*Problem description*: What follows is a set of records. Retype them exactly, leaving out the pictures.

Supplied material Start Marker

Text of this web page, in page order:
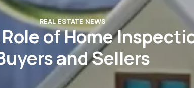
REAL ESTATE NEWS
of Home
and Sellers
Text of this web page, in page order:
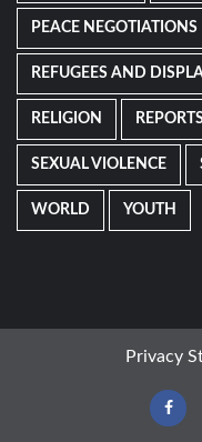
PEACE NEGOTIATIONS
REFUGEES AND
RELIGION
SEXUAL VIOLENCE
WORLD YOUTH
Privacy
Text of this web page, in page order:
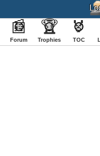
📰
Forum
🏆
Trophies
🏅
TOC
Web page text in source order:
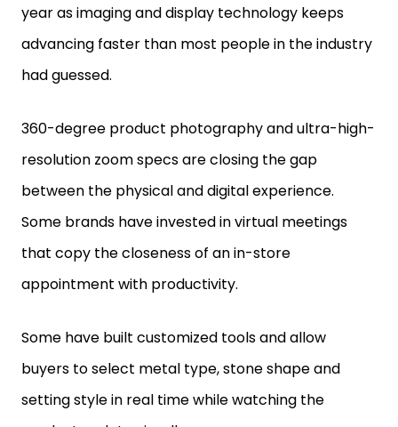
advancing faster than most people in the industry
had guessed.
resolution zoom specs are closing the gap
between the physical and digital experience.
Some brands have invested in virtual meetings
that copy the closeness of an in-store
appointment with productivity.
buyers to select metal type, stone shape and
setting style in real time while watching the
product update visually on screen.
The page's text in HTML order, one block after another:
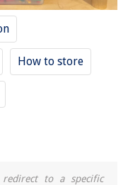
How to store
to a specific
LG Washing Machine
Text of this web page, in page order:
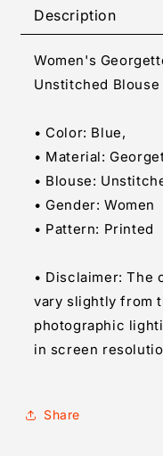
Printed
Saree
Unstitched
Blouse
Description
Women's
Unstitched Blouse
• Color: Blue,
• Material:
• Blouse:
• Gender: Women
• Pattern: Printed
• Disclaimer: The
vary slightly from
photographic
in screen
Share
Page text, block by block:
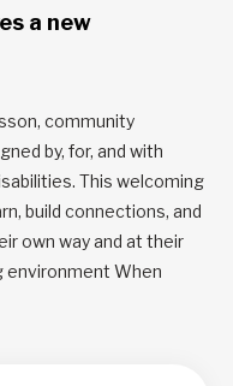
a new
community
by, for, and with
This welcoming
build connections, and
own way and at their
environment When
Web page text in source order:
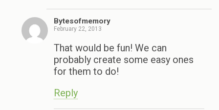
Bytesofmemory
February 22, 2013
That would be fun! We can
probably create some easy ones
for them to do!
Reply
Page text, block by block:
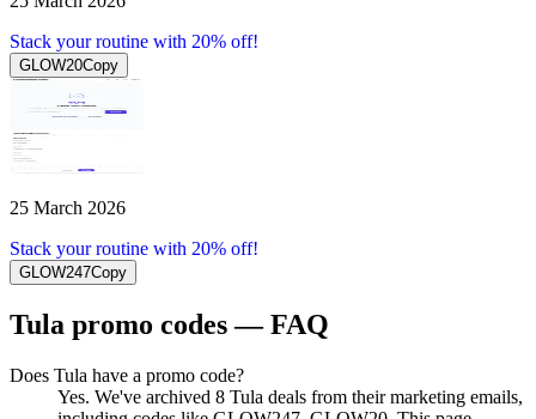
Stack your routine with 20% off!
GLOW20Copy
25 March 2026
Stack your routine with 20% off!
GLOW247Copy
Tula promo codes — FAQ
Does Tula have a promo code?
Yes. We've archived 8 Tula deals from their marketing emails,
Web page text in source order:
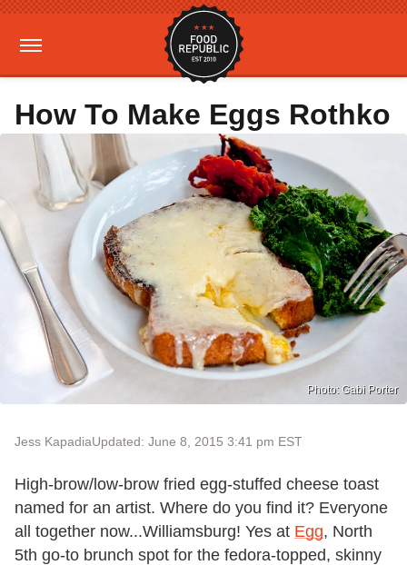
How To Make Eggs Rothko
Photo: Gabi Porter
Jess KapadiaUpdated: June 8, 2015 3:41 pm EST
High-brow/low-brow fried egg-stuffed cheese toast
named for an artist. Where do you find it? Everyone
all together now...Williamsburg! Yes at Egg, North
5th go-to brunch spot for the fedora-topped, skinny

Supplied material End Marker

*Exercise result*:
Text of this web page, in page order:
REAL ESTATE NEWS
of Home
and Sellers
Text of this web page, in page order:
PEACE NEGOTIATIONS
REFUGEES AND
RELIGION
SEXUAL VIOLENCE
WORLD YOUTH
Privacy
Text of this web page, in page order:
📰
Forum
🏆
Trophies
🏅
TOC
Web page text in source order:
advancing faster than most people in the industry
had guessed.
resolution zoom specs are closing the gap
between the physical and digital experience.
Some brands have invested in virtual meetings
that copy the closeness of an in-store
appointment with productivity.
buyers to select metal type, stone shape and
setting style in real time while watching the
product update visually on screen.
The page's text in HTML order, one block after another:
How to store
to a specific
LG Washing Machine
Text of this web page, in page order:
Printed
Saree
Unstitched
Blouse
Description
Women's
Unstitched Blouse
• Color: Blue,
• Material:
• Blouse:
• Gender: Women
• Pattern: Printed
• Disclaimer: The
vary slightly from
photographic
in screen
Share
Page text, block by block:
a new
community
by, for, and with
This welcoming
build connections, and
own way and at their
environment When
Web page text in source order:
Bytesofmemory
February 22, 2013
That would be fun! We can
probably create some easy ones
for them to do!
Reply
Page text, block by block:
Stack your routine with 20% off!
GLOW20Copy
25 March 2026
Stack your routine with 20% off!
GLOW247Copy
Tula promo codes — FAQ
Does Tula have a promo code?
Yes. We've archived 8 Tula deals from their marketing emails,
Web page text in source order:
How To Make Eggs Rothko
Photo: Gabi Porter
Jess KapadiaUpdated: June 8, 2015 3:41 pm EST
High-brow/low-brow fried egg-stuffed cheese toast
named for an artist. Where do you find it? Everyone
all together now...Williamsburg! Yes at Egg, North
5th go-to brunch spot for the fedora-topped, skinny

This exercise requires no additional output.